The plates of a parallel plate capacitor are charged to 100V. Then a 4mm thick dielectric slab is inserted between the plates and then to obtain the original potential difference , the distance between the system plates is increased by 2.00 mm. the dielectric constant of the slab is

To solve the problem, we need to find the dielectric constant (k) of the dielectric slab inserted between the plates of a parallel plate capacitor. Here’s a step-by-step solution: ### Step 1: Understand the Initial Setup The initial voltage (V) across the capacitor plates is given as 100V. The thickness of the dielectric slab (T) is 4 mm.
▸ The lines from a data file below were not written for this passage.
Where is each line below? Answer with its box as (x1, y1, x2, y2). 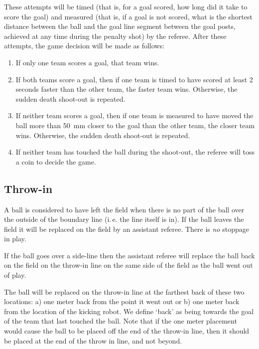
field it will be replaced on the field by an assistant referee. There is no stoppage (4, 223, 249, 234)
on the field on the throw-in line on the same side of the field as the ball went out (4, 260, 253, 270)
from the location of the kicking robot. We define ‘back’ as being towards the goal (4, 306, 254, 316)
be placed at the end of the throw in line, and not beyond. (4, 335, 182, 346)
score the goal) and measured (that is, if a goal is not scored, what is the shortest (4, 11, 253, 21)
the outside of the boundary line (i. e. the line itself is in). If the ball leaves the (4, 214, 244, 224)
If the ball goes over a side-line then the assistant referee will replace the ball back (4, 250, 255, 260)
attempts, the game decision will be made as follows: (4, 40, 164, 51)
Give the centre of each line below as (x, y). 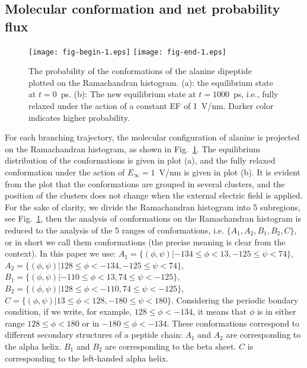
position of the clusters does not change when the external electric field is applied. (154, 195)
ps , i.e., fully (256, 94)
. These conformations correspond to (233, 323)
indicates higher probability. (79, 117)
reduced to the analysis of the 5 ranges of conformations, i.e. (114, 230)
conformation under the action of (65, 172)
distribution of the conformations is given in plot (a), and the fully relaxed (140, 160)
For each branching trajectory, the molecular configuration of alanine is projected (152, 137)
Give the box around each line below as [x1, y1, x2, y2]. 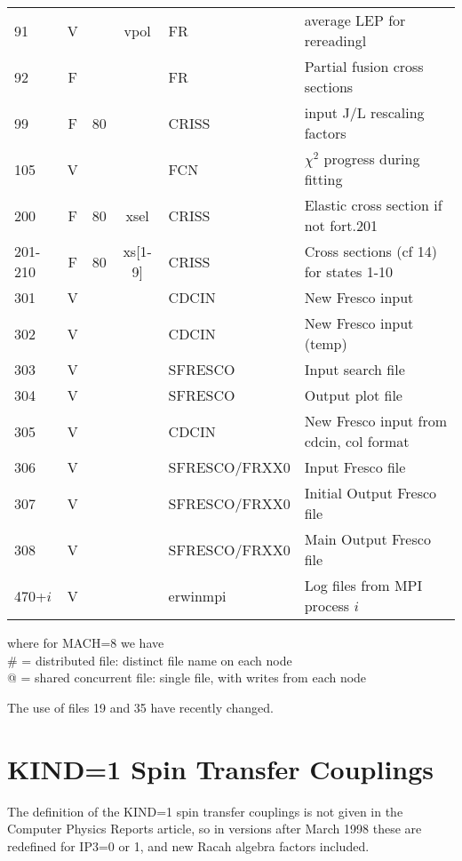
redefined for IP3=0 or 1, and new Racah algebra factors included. [7, 836, 370, 855]
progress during [323, 148, 420, 169]
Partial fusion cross [304, 56, 424, 76]
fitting [304, 169, 343, 189]
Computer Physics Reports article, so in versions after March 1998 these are [7, 819, 422, 838]
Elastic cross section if [304, 195, 442, 215]
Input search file [304, 359, 405, 379]
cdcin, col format [304, 431, 410, 451]
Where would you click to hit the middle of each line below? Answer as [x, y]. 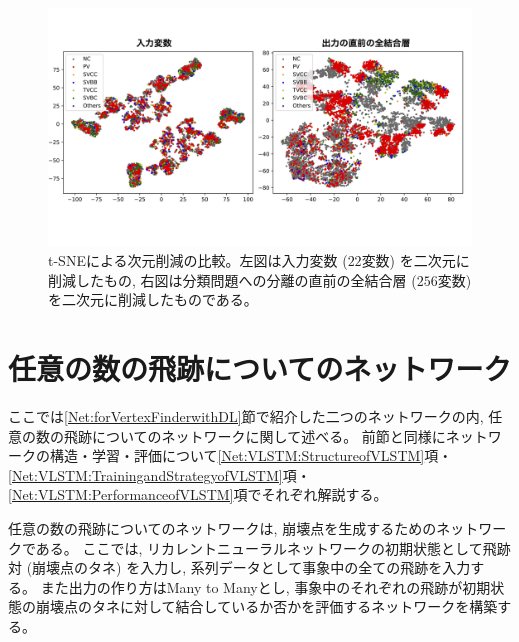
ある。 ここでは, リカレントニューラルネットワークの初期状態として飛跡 [273, 547]
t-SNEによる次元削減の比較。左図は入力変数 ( [198, 260]
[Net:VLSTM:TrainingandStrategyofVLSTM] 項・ [159, 474]
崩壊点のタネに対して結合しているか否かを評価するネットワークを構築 [266, 606]
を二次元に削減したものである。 [153, 299]
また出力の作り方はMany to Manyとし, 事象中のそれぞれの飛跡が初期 [265, 586]
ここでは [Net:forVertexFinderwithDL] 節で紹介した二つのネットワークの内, [246, 416]
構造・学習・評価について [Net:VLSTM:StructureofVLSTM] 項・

When the dielectric slab is inserted, the distance between the plates is increased by 2 mm to maintain the original potential difference. ### Step 2: Define the Variables - Let \( D \) be the original distance between the plates. - After inserting the dielectric slab, the new distance \( D' \) becomes \( D + 2 \) mm. - The thickness of the dielectric slab \( T = 4 \) mm. ### Step 3: Relate the Capacitance with and without Dielectric The capacitance of a parallel plate capacitor without dielectric is given by: \[ C = \frac{\epsilon_0 A}{D} \] When the dielectric slab is inserted, the effective distance between the plates becomes \( D' = D + 2 \) mm, and the capacitance with the dielectric is: \[ C' = \frac{\epsilon_0 A}{D - T} \cdot k \] Where \( k \) is the dielectric constant of the slab. ### Step 4: Set Up the Equation Since the potential difference remains the same (100V), we can equate the capacitances: \[ \frac{Q}{V} = C = \frac{\epsilon_0 A}{D} \quad \text{and} \quad \frac{Q}{V} = C' = \frac{\epsilon_0 A k}{D + 2 - T} \] This gives us: \[ \frac{\epsilon_0 A}{D} = \frac{\epsilon_0 A k}{D + 2 - T} \] ### Step 5: Cancel Out Common Terms We can cancel \( \epsilon_0 A \) from both sides (assuming they are non-zero): \[ \frac{1}{D} = \frac{k}{D + 2 - T} \] ### Step 6: Rearranging the Equation Cross-multiplying gives: \[ D + 2 - T = kD \] Rearranging this, we get: \[ kD = D + 2 - T \] Substituting \( T = 4 \) mm: \[ kD = D + 2 - 4 \] Which simplifies to: \[ kD = D - 2 \] ### Step 7: Solve for k Now, we can express k as: \[ k = \frac{D - 2}{D} \] ### Step 8: Determine the Value of D Since the problem does not provide the original distance \( D \), we can assume a value for \( D \). However, we know that \( D \) must be greater than 4 mm (the thickness of the dielectric slab). For simplicity, let’s assume \( D = 6 \) mm: \[ k = \frac{6 - 2}{6} = \frac{4}{6} = \frac{2}{3} \] ### Step 9: Conclusion Thus, the dielectric constant \( k \) of the slab is \( \frac{2}{3} \).